What Shame and Blame Can Sound Like after a Relationship with a Narcissist
Self-Quiz Included

If you have been in a relationship with a narcissist, your inner flower has started to wilt, even the leaves have started to fall off. You may need water and sun and you long for the freedom and independence to bloom and to be the flower you were meant to be.
The narcissist may have overshadowed you and you lost your sense of self and purpose. Maybe you felt your passions leave as you felt confined to a standard way of living, as a matter of survival.
Introspection after a relationship with a narcissist is one of the key ingredients to move forward. It’s the element that will help you to walk in your potential.
We must take a dive deep into matters of the heart that we may have either been too afraid to address, or didn’t have the mental time or capacity to even fathom to address while under narcissist’s rule.
In this article, we are going to talk about Self-Blame and Shame — as we dive into these introspective matters of the heart to aid in the healing and recovery process from a relationship with a narcissist.
This post may get deep, so grab a cup of tea, have a seat in your favorite chair and let’s begin.
SELF-BLAME
One of the first areas of the heart we need to address is self-blame.
A narcissist is keen in their attempt to try to shift the blame from them over to you. They do not wish to take responsibility for things in the relationship and they look for a scapegoat to charter the blame.
You may blame yourself because you saw some of the red flags in the beginning and failed to act on them, or perhaps thought that things may get better over time, or even resolve themselves.
You may feel it’s your shoulder of responsibility to carry this blame going forward.
At the beginning of a relationship, you were met with love-bombing. The narcissist may have been attentive, engaged in conversation, aware of your every move, and even faked empathy with you. (Related: Love-Bombing, the Subtle Insult and What is Really Occurring)
They did this to set off the relationship with a certain tone, and expectation. They wanted you to believe this was the way things were to be.
It was a game and a lie, a façade.
You do not have to choose to blame yourself for what was presented to you was not real, it wasn’t their true self.
TAKE THE ASSESSMENT
I’m going to ask you several questions so you to think about self-blame more, so you can do a personal assessment:
- Do you blame yourself for getting into the relationship?

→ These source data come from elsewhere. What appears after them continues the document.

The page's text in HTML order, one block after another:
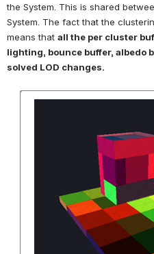
the System. This is shared
System. The fact that the
means that all the per cluster
lighting, bounce buffer, albedo
solved LOD changes.
Open
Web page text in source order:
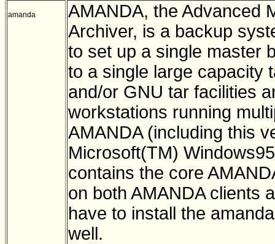
amanda
AMANDA, the Advanced
Archiver, is a backup
to set up a single master
to a single large capacity
and/or GNU tar facilities
workstations running
AMANDA (including this
Microsoft(TM)
contains the core
on both AMANDA clients
have to install the
well.
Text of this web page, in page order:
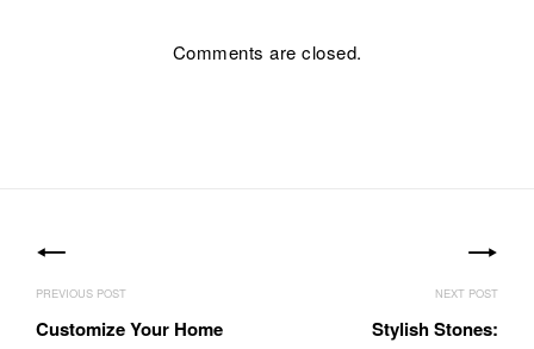
Comments are closed.
navigation
Customize Your Home
Stylish Stones:

- Do you think it’s all your fault?
- Do you see how the narcissist tries to have you responsible for things, while they refrained from accountability?

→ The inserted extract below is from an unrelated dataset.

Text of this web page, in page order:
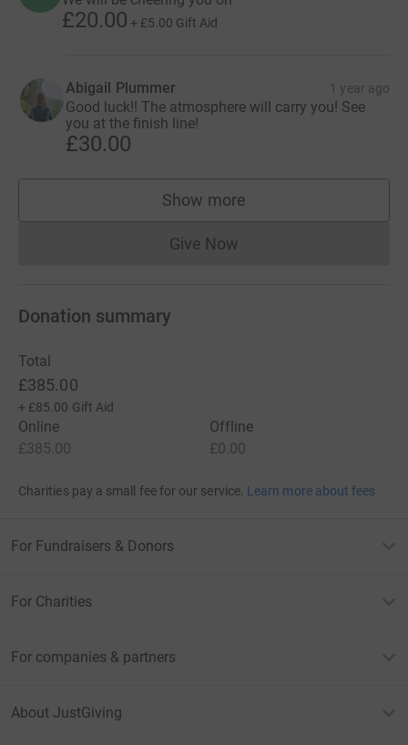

- Do you think you deserve to carry this blame?
Uncovering if we blame ourselves is paramount in moving forward.

SHAME
Next, we are going to take a look at shame. Shame is a feeling of embarrassment or humiliation that arises in relation to the perception of having done something dishonorable, immoral, or improper.

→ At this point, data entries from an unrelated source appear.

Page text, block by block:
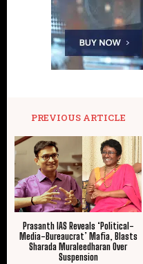
PREVIOUS ARTICLE
Prasanth IAS Reveals ‘Political-
Media-Bureaucrat’ Mafia, Blasts
Sharada Muraleedharan Over
Suspension
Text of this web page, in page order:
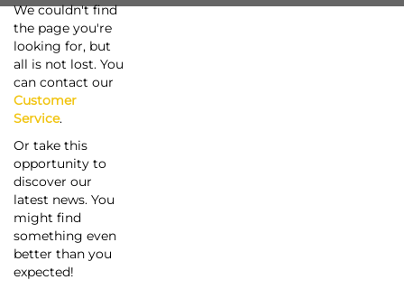
We couldn't find
the page you're
looking for, but
all is not lost. You
can contact our
Customer
Service.
Or take this
opportunity to
discover our
latest news. You
might find
something even
better than you
expected!
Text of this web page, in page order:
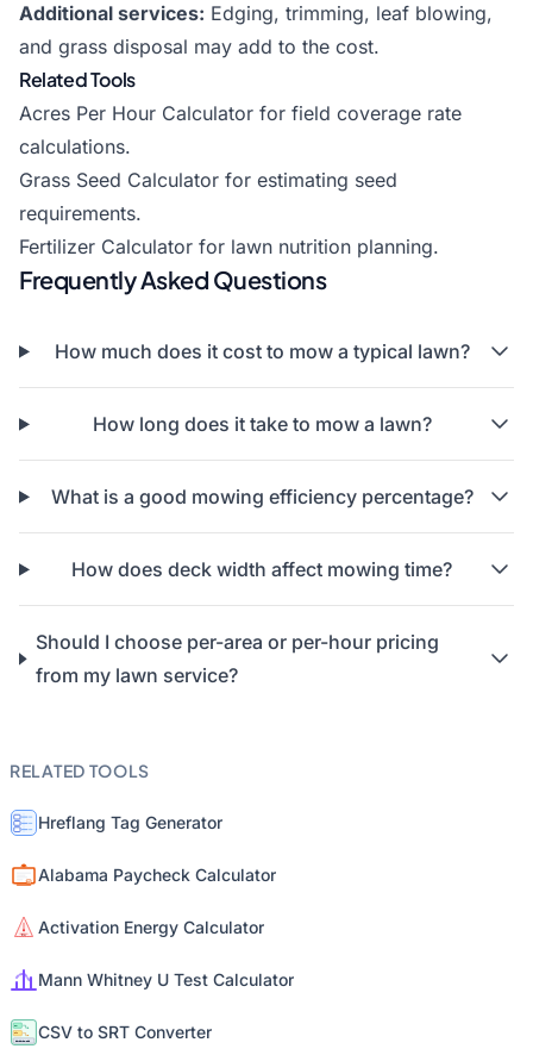
Additional services: Edging, trimming, leaf blowing,
and grass disposal may add to the cost.
Related Tools
Acres Per Hour Calculator for field coverage rate
calculations.
Grass Seed Calculator for estimating seed
requirements.
Fertilizer Calculator for lawn nutrition planning.
Frequently Asked Questions
How much does it cost to mow a typical lawn?
How long does it take to mow a lawn?
What is a good mowing efficiency percentage?
How does deck width affect mowing time?
Should I choose per-area or per-hour pricing
from my lawn service?
RELATED TOOLS
Hreflang Tag Generator
Alabama Paycheck Calculator
Activation Energy Calculator
Mann Whitney U Test Calculator
CSV to SRT Converter
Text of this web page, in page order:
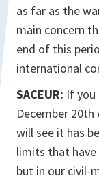
as far as the
main concern
end of this
international
SACEUR: If you
December
will see it has
limits that
but in our civil-
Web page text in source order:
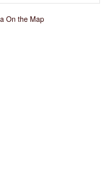
On the Map

Shame is also a coping mechanism after narcissistic trauma that allows for a layer of protection from an event.
Shame can cause our behavior to alter, we may revert into silence, or to pull away from others, we may internalize it and lose confidence and be filled with mixed emotions.
We may not even realize it’s shame we are dealing with.
Many times, after narcissistic trauma, there is cognitive dissonance, which is also a protective coping mechanism, so it takes a while to see shame.
Shame is also not easy to talk about and surface, as some believe in the mindset of “what’s hidden, shall remain hidden”.
When areas of the heart are addressed and healed at a deep level, we can see a greater level of freedom going forward.
We may need to recognize shame and see it for what it is. To boldly say, this is shame and work toward removing it, what was not meant for you to carry.
Shame and self-blame go hand in hand. Many times, one leads to another to heal from events of the past.